PROVIDED INFORMATION>
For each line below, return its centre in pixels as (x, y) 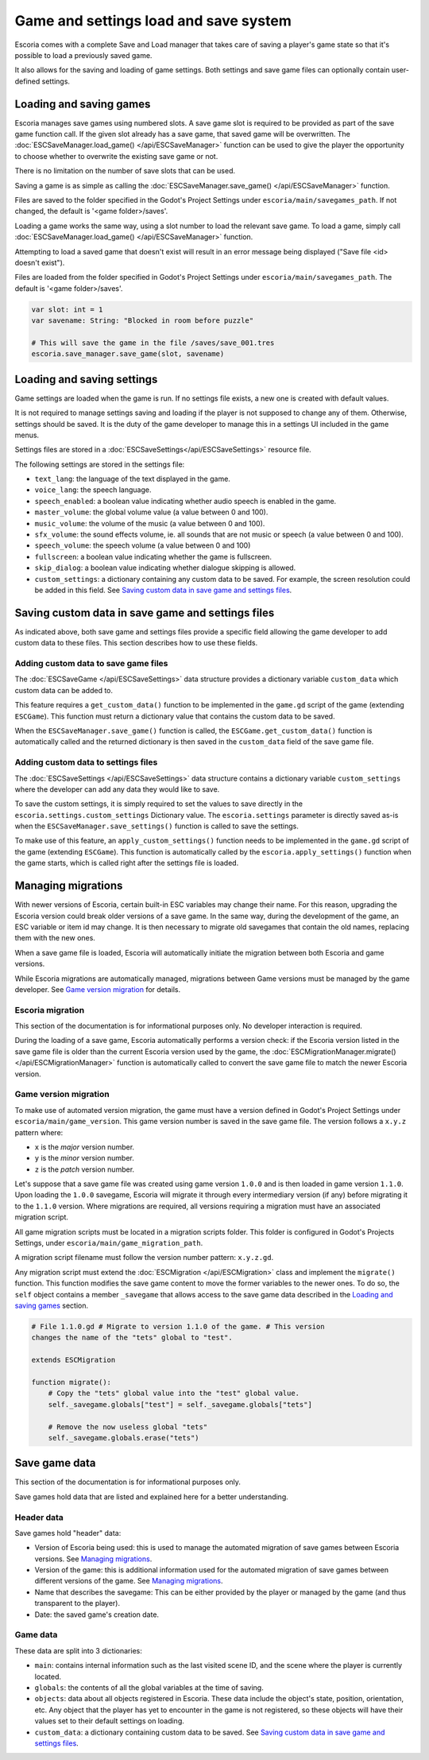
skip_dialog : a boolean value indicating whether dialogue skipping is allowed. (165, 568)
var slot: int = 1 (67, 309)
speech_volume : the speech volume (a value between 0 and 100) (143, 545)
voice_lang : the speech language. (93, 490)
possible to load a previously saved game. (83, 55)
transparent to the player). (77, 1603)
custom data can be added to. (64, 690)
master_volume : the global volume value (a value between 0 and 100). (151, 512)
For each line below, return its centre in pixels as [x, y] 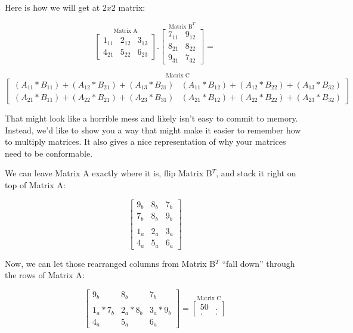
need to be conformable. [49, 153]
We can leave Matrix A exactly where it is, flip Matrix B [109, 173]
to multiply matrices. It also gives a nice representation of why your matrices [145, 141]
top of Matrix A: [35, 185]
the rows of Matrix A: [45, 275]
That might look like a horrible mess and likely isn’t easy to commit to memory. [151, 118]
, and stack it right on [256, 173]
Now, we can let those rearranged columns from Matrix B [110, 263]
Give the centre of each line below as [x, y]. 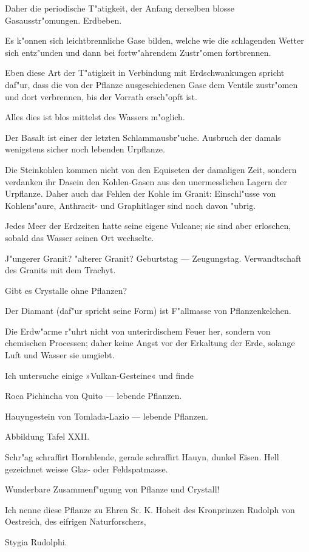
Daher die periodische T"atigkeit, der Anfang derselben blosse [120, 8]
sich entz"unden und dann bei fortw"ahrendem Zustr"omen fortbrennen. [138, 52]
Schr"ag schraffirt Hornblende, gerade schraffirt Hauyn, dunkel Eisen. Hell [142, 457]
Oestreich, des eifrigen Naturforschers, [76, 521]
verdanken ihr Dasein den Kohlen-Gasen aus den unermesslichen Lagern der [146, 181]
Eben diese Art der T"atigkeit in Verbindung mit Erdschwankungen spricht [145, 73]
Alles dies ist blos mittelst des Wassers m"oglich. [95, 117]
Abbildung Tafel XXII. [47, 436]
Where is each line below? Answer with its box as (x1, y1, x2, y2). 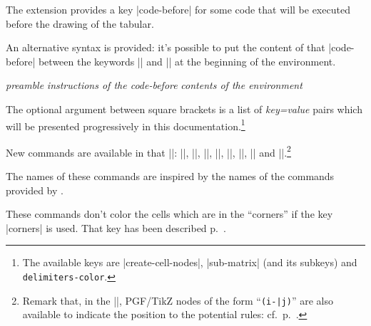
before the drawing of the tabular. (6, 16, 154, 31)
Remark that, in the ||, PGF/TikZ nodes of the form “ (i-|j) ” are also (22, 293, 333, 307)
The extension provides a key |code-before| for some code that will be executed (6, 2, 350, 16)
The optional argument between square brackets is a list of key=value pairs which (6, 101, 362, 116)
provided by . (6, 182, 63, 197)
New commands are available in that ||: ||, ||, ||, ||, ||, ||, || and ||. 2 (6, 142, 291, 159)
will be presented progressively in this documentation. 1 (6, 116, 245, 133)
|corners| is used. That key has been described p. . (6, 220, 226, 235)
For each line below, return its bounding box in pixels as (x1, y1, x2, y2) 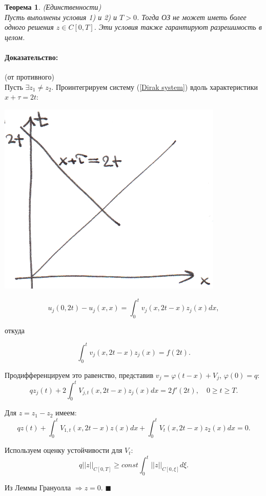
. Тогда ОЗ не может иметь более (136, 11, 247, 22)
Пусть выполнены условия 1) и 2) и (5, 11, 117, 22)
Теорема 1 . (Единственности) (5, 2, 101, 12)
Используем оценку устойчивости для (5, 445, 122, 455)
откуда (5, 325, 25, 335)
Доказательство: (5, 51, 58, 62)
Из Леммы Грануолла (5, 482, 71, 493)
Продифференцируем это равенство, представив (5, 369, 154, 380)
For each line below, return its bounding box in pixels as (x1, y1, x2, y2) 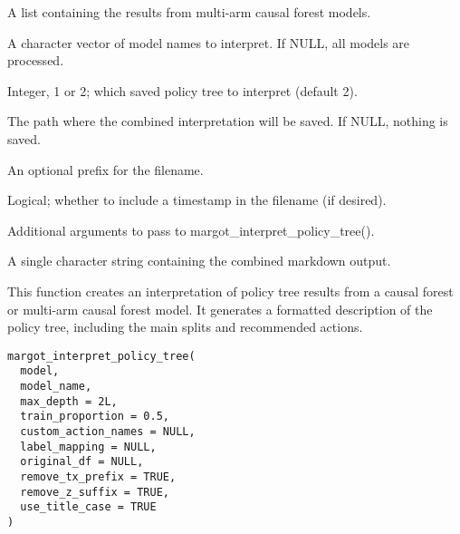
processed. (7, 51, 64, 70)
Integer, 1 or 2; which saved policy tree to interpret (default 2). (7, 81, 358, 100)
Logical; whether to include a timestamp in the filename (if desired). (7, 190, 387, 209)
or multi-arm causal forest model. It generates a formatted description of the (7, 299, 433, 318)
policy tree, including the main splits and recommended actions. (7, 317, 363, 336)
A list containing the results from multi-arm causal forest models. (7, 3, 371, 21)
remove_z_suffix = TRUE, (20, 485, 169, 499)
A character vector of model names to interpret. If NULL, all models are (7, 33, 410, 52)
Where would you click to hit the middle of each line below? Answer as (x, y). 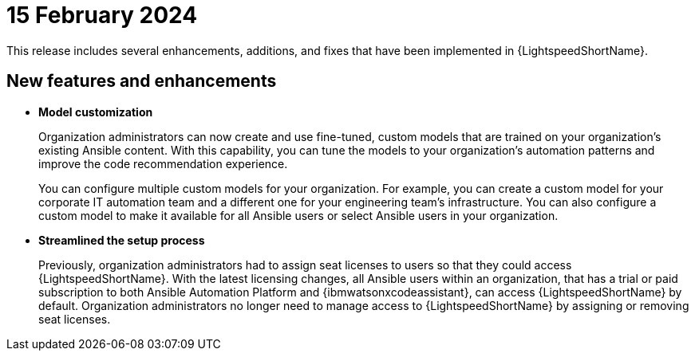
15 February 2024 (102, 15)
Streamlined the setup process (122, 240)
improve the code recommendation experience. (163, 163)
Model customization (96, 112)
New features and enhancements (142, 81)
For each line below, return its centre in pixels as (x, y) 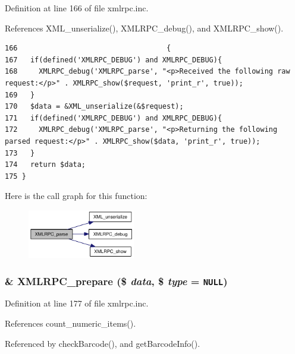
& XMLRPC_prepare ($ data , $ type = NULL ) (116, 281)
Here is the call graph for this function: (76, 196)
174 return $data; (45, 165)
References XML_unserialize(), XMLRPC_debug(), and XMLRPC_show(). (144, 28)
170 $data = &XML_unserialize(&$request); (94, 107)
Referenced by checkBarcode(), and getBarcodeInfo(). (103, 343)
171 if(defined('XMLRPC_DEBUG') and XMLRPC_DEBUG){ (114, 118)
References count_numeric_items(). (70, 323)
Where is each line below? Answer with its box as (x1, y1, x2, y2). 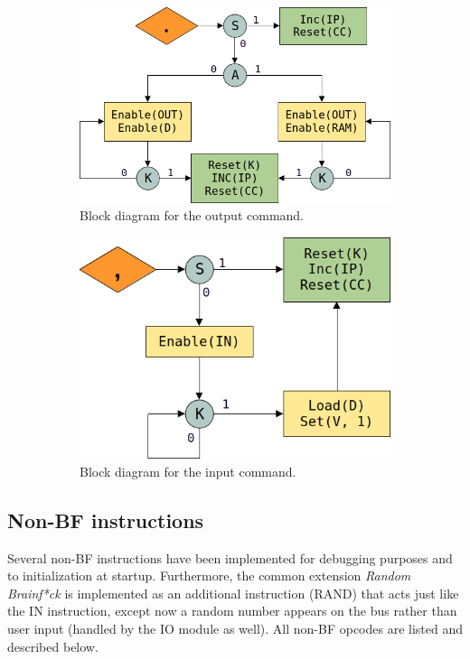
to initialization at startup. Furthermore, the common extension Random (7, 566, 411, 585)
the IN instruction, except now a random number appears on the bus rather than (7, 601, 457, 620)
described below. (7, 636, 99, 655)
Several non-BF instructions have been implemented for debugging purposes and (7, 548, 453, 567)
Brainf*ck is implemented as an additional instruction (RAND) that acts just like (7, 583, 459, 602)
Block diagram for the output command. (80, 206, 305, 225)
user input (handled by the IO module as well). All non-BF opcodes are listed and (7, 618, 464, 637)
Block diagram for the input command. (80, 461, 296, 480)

...

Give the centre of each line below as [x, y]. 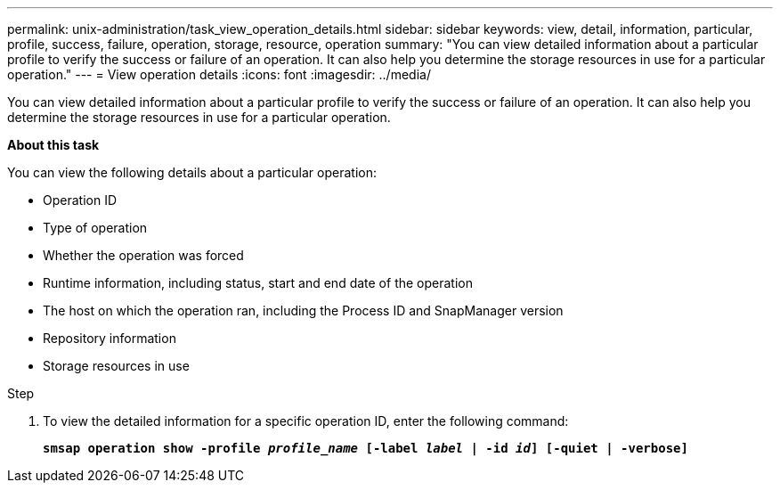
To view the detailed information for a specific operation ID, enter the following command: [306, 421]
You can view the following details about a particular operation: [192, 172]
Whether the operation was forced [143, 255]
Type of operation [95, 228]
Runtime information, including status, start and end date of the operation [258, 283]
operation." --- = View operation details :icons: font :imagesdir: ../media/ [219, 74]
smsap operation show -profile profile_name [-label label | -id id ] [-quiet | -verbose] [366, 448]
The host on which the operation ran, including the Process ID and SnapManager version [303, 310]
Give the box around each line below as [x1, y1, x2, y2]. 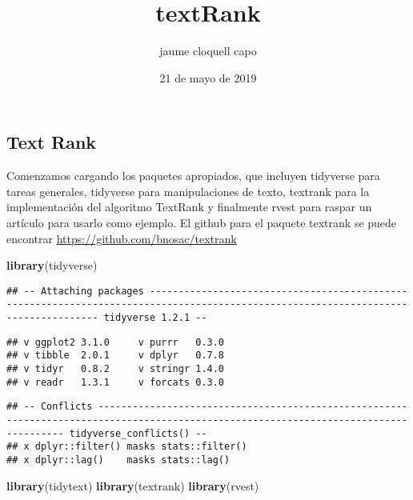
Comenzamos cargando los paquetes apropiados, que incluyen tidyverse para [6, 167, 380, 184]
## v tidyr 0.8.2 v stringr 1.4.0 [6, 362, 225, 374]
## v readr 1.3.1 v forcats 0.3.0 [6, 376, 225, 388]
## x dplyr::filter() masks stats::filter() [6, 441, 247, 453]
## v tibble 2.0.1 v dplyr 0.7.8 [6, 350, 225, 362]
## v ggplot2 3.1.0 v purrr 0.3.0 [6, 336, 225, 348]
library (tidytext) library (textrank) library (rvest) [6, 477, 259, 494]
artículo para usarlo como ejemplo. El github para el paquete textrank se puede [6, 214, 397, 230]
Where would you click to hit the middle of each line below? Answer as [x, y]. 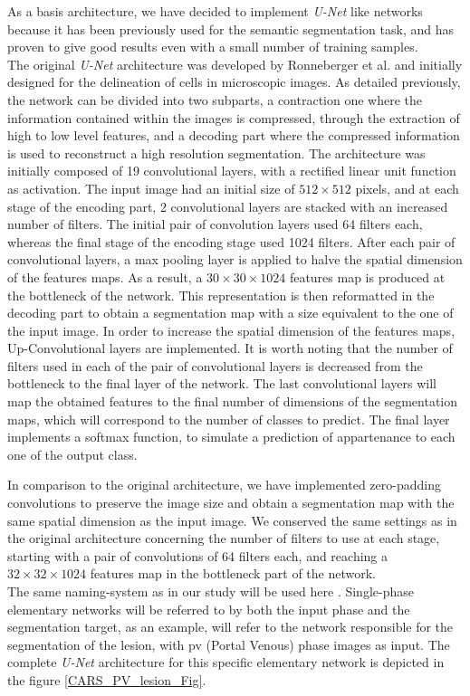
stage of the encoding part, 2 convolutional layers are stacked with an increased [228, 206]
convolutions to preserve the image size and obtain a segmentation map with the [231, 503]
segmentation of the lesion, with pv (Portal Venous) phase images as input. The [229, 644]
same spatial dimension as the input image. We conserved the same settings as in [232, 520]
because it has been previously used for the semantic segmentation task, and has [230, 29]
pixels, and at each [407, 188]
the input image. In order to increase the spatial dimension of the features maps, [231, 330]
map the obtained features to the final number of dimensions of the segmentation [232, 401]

THE TASK>
Repeat only the stretch of data above that runs from the line with "New features and enhancements (142, 81)" to the line with "170 $data = &XML_unserialize(&$request);". Keep both end lines; exclude pictures.

ANSWER SECTION>
New features and enhancements (142, 81)
For each line below, return its centre in pixels as (x, y) 
& XMLRPC_prepare ($ data , $ type = NULL ) (116, 281)
Here is the call graph for this function: (76, 196)
174 return $data; (45, 165)
References XML_unserialize(), XMLRPC_debug(), and XMLRPC_show(). (144, 28)
170 $data = &XML_unserialize(&$request); (94, 107)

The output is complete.